Loopholes kept the new minimum wage from helping most minimum-wage workers. It applied to only about 2,000 West Virginians.
Wilson’s arm of the American Friends Service Committee is one of several groups — including the West Virginia Council of Churches — that called for the new law, and are still calling on the Legislature to close those loopholes.
If that happened, the minimum wage for most West Virginians would be $7.25 an hour by July 2008, regardless of what the federal government does.

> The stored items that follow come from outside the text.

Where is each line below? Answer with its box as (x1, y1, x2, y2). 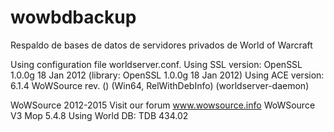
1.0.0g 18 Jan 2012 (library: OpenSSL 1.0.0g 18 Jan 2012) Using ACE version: (10, 69, 325, 81)
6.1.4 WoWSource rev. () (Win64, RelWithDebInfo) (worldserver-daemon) (10, 79, 310, 91)
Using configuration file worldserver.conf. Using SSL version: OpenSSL (10, 58, 303, 70)
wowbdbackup (10, 6, 137, 29)
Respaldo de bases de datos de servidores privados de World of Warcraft (10, 39, 313, 51)
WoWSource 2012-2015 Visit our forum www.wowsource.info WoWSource (10, 99, 316, 111)
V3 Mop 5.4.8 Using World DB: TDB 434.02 (10, 109, 189, 121)
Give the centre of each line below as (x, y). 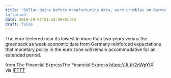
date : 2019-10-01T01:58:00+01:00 (41, 19)
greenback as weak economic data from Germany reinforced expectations (83, 44)
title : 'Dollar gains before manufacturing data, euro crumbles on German (86, 10)
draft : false (19, 24)
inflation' (17, 15)
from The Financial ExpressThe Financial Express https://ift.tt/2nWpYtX (79, 65)
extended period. (23, 55)
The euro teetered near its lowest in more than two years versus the (76, 39)
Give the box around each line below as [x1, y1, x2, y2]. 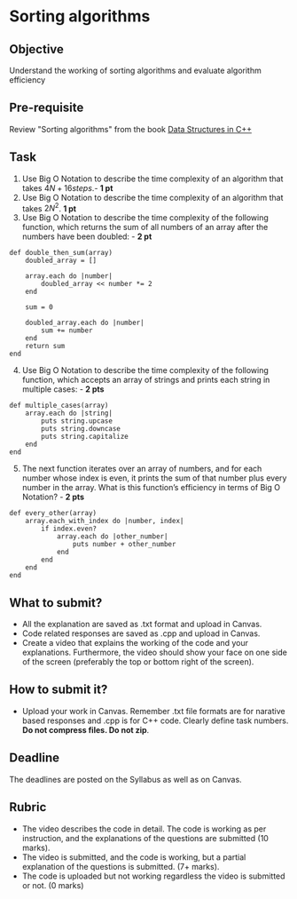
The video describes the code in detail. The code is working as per [21, 823, 267, 834]
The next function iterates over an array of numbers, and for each [21, 464, 262, 474]
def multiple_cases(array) [9, 402, 109, 410]
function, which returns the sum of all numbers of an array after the [21, 222, 269, 233]
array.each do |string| [25, 409, 113, 418]
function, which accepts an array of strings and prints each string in [21, 375, 270, 386]
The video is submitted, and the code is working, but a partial [21, 851, 246, 863]
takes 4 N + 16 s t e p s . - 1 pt [21, 182, 113, 193]
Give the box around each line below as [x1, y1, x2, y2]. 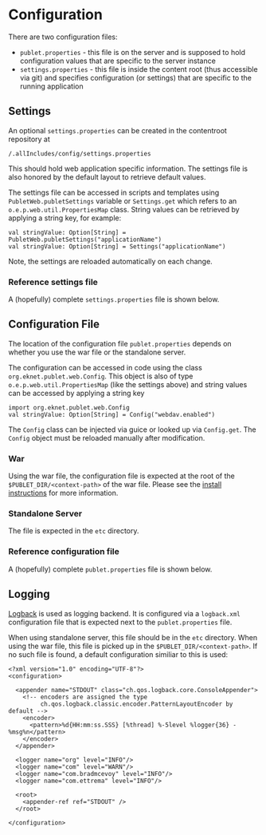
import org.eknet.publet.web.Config [8, 403, 130, 412]
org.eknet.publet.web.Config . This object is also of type [8, 371, 194, 381]
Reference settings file [8, 276, 98, 287]
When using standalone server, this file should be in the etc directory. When [8, 632, 257, 642]
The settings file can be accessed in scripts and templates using [8, 188, 220, 197]
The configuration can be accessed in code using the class [8, 362, 203, 372]
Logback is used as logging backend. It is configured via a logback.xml [8, 608, 241, 618]
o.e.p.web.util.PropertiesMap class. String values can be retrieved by [8, 204, 241, 214]
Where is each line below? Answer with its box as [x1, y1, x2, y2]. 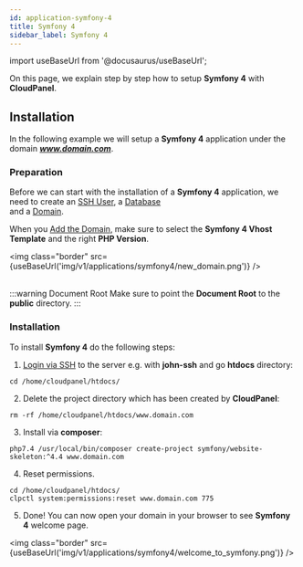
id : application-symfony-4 [9, 13, 112, 23]
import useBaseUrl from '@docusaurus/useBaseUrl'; [9, 56, 207, 67]
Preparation [9, 166, 64, 179]
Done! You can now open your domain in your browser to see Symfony [22, 509, 290, 520]
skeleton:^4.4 [9, 452, 64, 461]
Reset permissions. [22, 467, 95, 479]
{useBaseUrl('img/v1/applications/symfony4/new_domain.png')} [9, 261, 251, 272]
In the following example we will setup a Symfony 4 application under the [9, 133, 286, 144]
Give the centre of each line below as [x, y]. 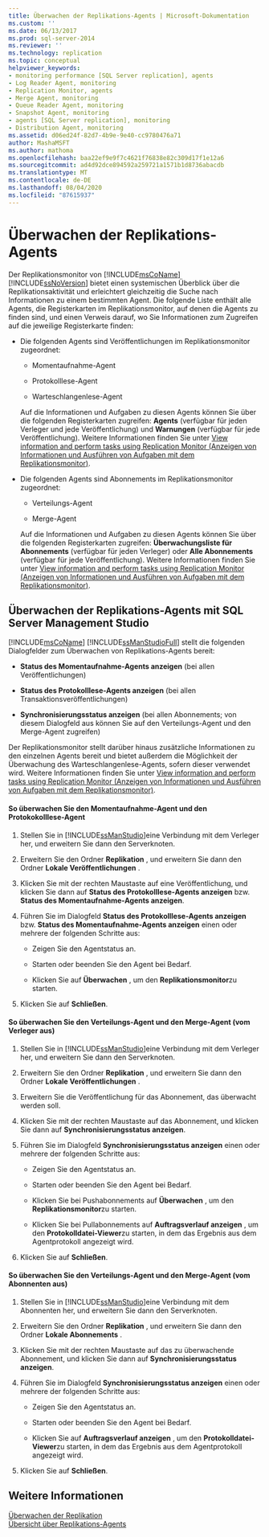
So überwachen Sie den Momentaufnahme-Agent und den [108, 808]
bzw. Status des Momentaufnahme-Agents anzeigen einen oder [128, 924]
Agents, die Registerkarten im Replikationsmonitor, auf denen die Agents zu [133, 308]
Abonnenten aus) [38, 1284]
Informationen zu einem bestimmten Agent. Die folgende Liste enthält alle [130, 300]
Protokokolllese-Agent [47, 817]
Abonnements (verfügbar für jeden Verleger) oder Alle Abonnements [137, 551]
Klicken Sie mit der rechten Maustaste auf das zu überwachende [127, 1350]

Supporters say that would be a good start. But to meet the basic “self-sufficiency standard” — allowing for minimum nutrition, for example, and housing that is above substandard, but not allowing for long-term needs such as retirement, a car or emergency expenses — a single Kanawha County parent of a preschooler would have to earn $12.51 an hour, according to a 2005 report prepared for the Governor’s Workforce Investment Division.
“I live in Webster County,” said Carol Warren, chairwoman of the West Virginia Council of Churches’ government concerns program. “Practically every place I go to shop, I’d see the same people [working]. I started to realize — they have three jobs, just trying to squeak by and support a family.
“What we want to strive for is not a minimum wage,” she said. “It’s a living wage.”
‘Just barely above poverty’
Orie Harrison remembers his first minimum-wage job, culling crabs on the Chesapeake Bay. He worked his way through school —“I made it on my own,” he said. “But it was tough.”
Now 56, he spent most of his career as a teacher and counselor at Army-base schools. “I’m fortunate I don’t have to live on minimum wage,” said Harrison, who was waiting for the bus across the street from Verna Black in the Friday cold. “But I think of the young people coming up.
“If Congress can vote itself a raise, and the Legislature can vote itself a raise, I absolutely think they should raise the minimum wage.”
In the 1970s and 1980s, economists often argued that minimum wage increases put low-wage workers out of a job. But starting in the 1990s, researchers found that wasn’t happening, or that a small rise in unemployment was more than offset by the benefits of higher wages.
Since then, 28 states and the District of Columbia have raised the minimum wage on their own.
Right now, welfare programs are picking up the slack for minimum-wage workers — “They’re still qualifying for all kinds of benefits,” said Evelyn Dortch, director of the Charleston-based Direct Action Welfare Group Inc. “If one person’s working for minimum wage, they’re making a little bit more than $10,000 a year. And the federal poverty line for a family of four is $20,000.
“Even if you have two people working, they’re just barely above poverty.”
Dortch is also on the board of directors of the National Center for Law and Economic Justice in New York.
“Most of the people that go to food banks — most of them are working,” she said. “They just can’t make ends meet.
“Somebody should not work 40 hours a week and not be able to feed their kids.”